This invention relates to a method of saccharifying cellulose by use of the cellulase of Clostridium thermocellum. More particularly, this invention relates to a method of saccharifying cellulose by use of the cellulase of Clostridium thermocellum wherein the saccharification is enhanced by the presence of thiol reducing agents and also by the presence of Ca.sup.2+.
There has been great interest in recent years in microbial processing of cellulosic material to provide new sources of energy, chemicals, and single-cell protein. In particular, much effort has been devoted to the conversion of native forms of cellulose to valuable fermentation products such as ethanol. The rate-limiting step in this process is the depolymerization of cellulose to sugars, known as saccharification. This limitation is imposed to various extents by the proportion of cellulose which is in the crystalline state as opposed to the amorphous state. Native cotton, for example, has a very high proportion of crystalline cellulose and is therefore difficult to saccharify.

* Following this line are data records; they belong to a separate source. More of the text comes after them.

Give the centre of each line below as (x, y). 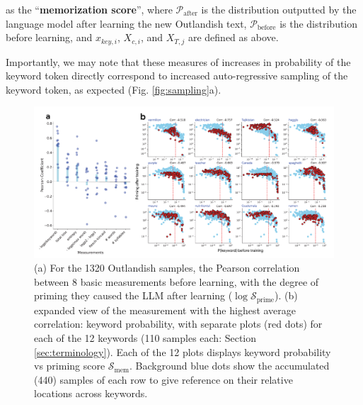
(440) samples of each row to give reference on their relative (163, 379)
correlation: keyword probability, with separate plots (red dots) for (178, 324)
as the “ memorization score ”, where (89, 9)
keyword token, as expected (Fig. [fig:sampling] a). (114, 89)
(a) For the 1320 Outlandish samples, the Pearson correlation (167, 268)
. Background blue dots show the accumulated (230, 366)
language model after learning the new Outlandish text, (126, 23)
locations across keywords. (91, 393)
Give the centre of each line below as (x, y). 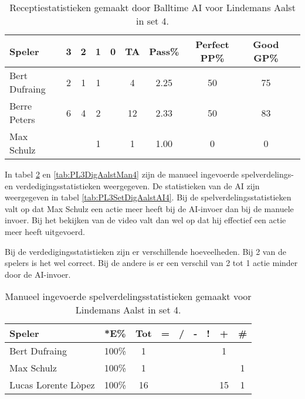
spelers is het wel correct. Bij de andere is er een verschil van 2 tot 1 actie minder (151, 263)
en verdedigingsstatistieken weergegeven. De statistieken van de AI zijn (132, 185)
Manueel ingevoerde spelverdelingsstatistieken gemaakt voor (128, 296)
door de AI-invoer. (38, 274)
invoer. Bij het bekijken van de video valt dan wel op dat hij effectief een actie (145, 220)
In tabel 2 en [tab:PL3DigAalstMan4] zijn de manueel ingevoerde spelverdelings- (149, 174)
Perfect (212, 44)
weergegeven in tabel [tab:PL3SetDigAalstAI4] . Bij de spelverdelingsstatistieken (148, 197)
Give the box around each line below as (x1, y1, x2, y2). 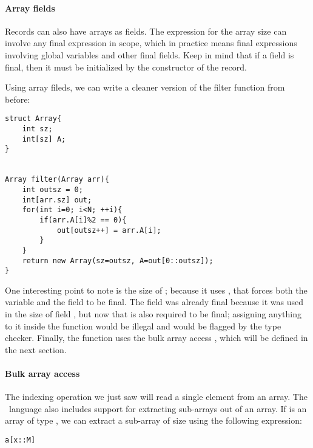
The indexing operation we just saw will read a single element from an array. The (5, 390, 308, 403)
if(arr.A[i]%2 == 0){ (39, 215, 127, 224)
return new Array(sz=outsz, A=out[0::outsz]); (22, 256, 214, 265)
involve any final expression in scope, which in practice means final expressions (5, 36, 297, 49)
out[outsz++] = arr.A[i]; (56, 226, 161, 235)
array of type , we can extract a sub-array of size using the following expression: (5, 414, 302, 427)
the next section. (5, 343, 67, 356)
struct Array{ (5, 114, 62, 123)
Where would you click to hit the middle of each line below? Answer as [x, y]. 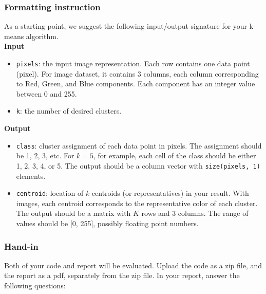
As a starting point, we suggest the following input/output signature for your [126, 26]
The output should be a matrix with [73, 213]
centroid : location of [50, 193]
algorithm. [42, 36]
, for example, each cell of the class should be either [175, 155]
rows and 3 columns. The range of [195, 213]
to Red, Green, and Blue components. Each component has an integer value [136, 84]
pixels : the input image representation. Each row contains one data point [133, 63]
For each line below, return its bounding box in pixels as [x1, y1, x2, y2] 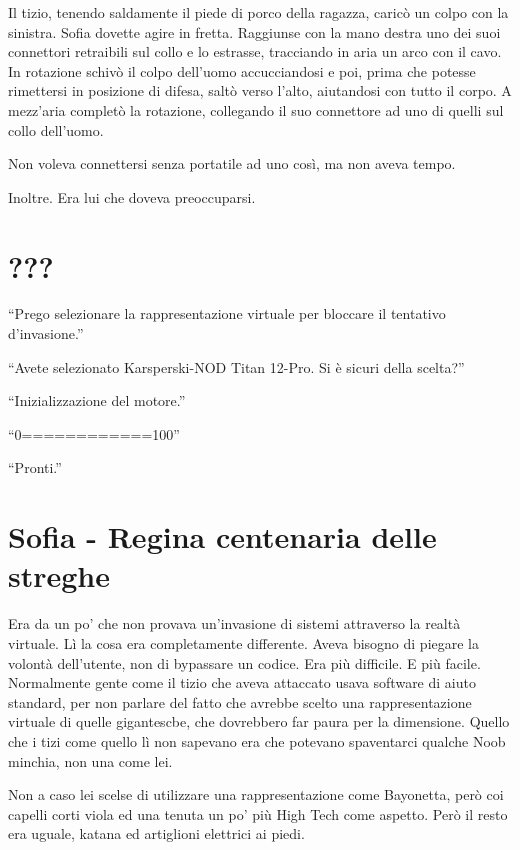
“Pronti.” [8, 457, 62, 478]
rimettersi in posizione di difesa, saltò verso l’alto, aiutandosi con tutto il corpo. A [8, 80, 512, 101]
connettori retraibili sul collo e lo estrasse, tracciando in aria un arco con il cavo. [8, 41, 502, 62]
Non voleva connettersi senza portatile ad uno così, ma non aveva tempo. [8, 153, 456, 174]
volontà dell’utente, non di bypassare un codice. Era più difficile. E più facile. [8, 652, 481, 673]
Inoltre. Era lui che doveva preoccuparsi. [8, 186, 256, 207]
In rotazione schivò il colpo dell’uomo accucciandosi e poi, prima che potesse [8, 60, 476, 81]
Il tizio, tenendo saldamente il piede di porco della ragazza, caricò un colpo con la [8, 2, 509, 22]
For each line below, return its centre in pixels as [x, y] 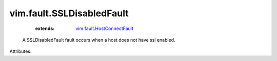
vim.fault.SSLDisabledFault [69, 13]
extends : [45, 28]
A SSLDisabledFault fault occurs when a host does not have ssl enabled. [99, 40]
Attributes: [21, 51]
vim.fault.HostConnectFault [104, 28]
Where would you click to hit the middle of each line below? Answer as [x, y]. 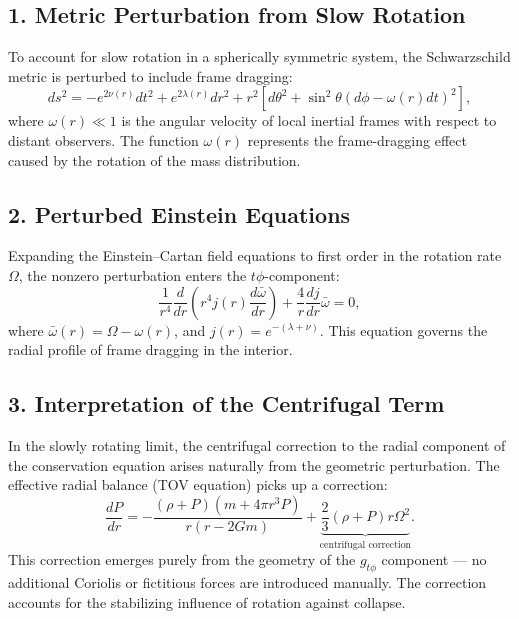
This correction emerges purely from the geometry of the [182, 559]
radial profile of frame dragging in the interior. [150, 349]
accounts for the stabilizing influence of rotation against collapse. [207, 601]
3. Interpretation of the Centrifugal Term [226, 403]
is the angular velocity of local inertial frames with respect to [309, 120]
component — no [434, 559]
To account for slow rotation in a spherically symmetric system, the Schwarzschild [259, 56]
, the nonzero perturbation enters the [132, 274]
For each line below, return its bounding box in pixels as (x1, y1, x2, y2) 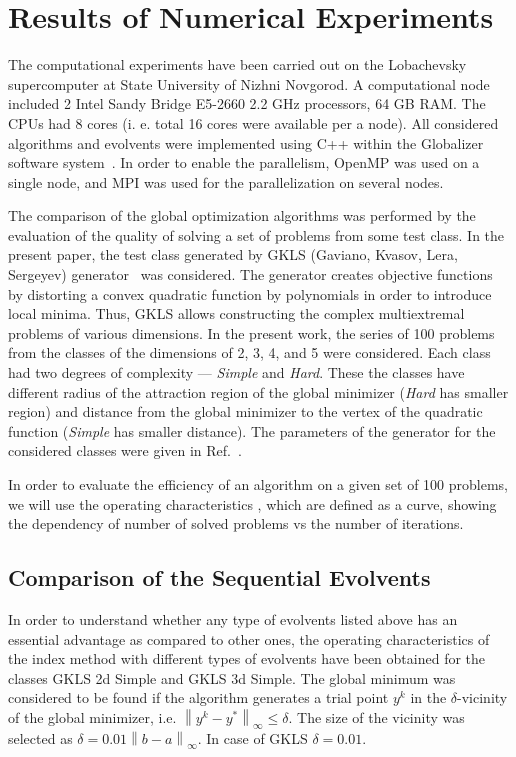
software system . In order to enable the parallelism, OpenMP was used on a (8, 152, 480, 173)
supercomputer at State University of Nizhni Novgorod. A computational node (8, 73, 490, 94)
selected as (8, 728, 73, 749)
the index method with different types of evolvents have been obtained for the (8, 648, 486, 669)
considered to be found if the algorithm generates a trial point (8, 687, 389, 708)
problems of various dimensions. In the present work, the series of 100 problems (8, 322, 495, 343)
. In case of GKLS (197, 728, 308, 749)
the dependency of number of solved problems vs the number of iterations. (8, 513, 464, 534)
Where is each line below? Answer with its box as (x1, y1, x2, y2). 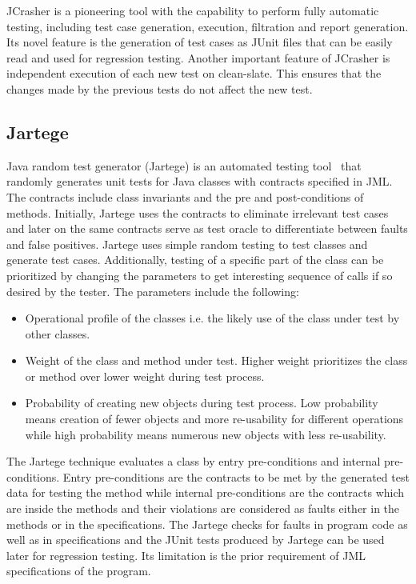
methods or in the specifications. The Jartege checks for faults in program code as (6, 515, 408, 532)
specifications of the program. (6, 562, 151, 579)
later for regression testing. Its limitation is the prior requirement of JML (6, 546, 366, 563)
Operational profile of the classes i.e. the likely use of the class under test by (25, 310, 400, 326)
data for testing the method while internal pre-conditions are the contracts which (6, 484, 405, 501)
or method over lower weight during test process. (25, 367, 265, 384)
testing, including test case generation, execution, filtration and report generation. (6, 18, 409, 34)
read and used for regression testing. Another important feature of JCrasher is (6, 49, 390, 66)
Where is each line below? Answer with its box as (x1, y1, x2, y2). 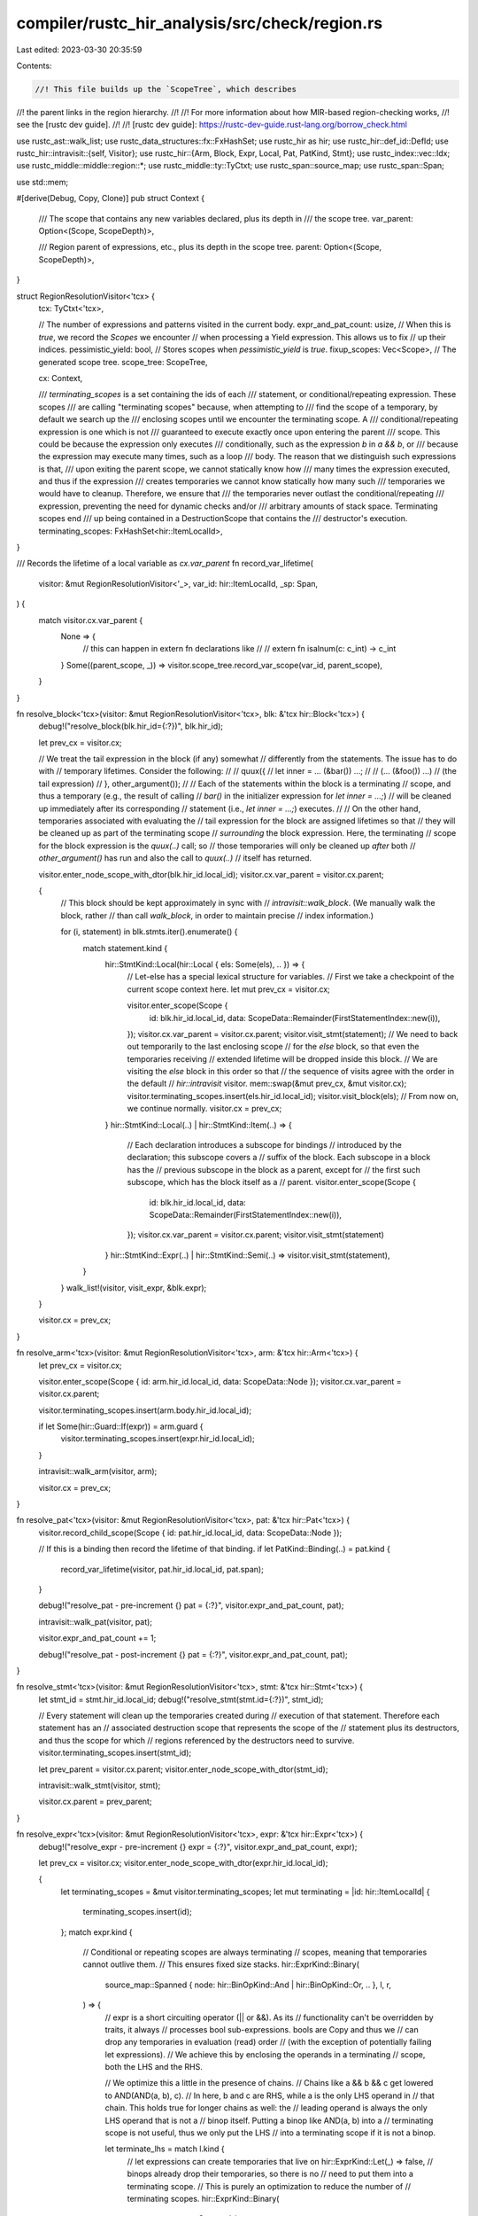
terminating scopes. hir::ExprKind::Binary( (127, 2193, 280, 2204)
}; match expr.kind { (60, 1926, 133, 1937)
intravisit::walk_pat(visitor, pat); (38, 1616, 153, 1627)
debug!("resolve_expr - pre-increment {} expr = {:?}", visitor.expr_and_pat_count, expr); (38, 1841, 358, 1852)
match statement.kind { (82, 942, 168, 953)
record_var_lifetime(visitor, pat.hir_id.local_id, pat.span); (60, 1564, 265, 1574)
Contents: (16, 60, 52, 71)
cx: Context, (38, 372, 83, 383)
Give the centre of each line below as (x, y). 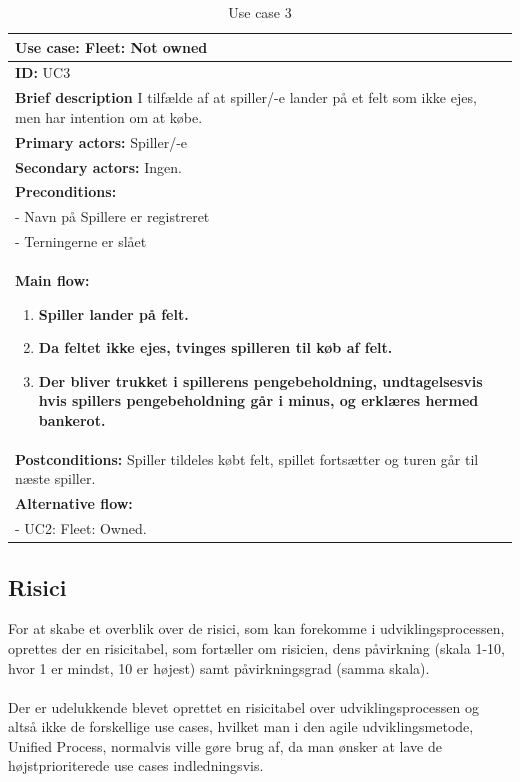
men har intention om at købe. (109, 116)
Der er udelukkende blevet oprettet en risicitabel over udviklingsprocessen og (243, 706)
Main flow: (52, 279)
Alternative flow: (74, 503)
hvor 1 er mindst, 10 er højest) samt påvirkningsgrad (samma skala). (219, 667)
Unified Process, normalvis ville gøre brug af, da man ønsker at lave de (225, 745)
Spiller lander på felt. (113, 313)
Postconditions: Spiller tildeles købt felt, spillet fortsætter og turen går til (247, 458)
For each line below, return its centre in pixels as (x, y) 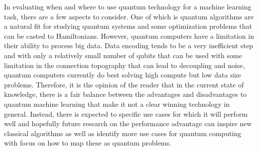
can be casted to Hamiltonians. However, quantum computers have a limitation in (129, 36)
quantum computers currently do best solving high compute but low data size (123, 75)
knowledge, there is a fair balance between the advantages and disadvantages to (126, 94)
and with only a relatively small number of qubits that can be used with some (123, 55)
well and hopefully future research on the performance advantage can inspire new (128, 123)
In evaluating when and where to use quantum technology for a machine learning (128, 6)
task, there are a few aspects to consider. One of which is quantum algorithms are (129, 16)
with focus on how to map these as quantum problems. (88, 143)

It is known that a true cellulase will saccharify even native cotton. Such cellulases are secreted by certain fungi and bacteria. The cellulase of the fungus Trichoderma reesei has been found to have a particularly high saccharification activity. Significantly, the activity is retained in cell-free filtrates containing the cellulase. The cellulase of T. reesei is therefore used as an industry standard in measuring relative saccharification.
The anaerobic, thermophilic bacterium Clostridium thermocellum has heretofore been believed to have only limited saccharification activity. The extracellular fluid of this species contains carboxymethyl-cellulase, an enzyme reported to have weak activity which is oxygen-stable and unaffected by Ca.sup.2+ with respect to saccharification of crystalline cellulose. Generally, the extracellular bacterial cellulases do not exhibit the extensive saccharification of crystalline cellulose characteristic of the extracellular fungal cellulases. However, as the bacteria may grow more rapidly than the fungi on either amorphous or crystalline cellulose, it would be desirable to increase the saccharification activity of the extracellular bacterial cellulases, and in particular the cellulase of C. thermocellum.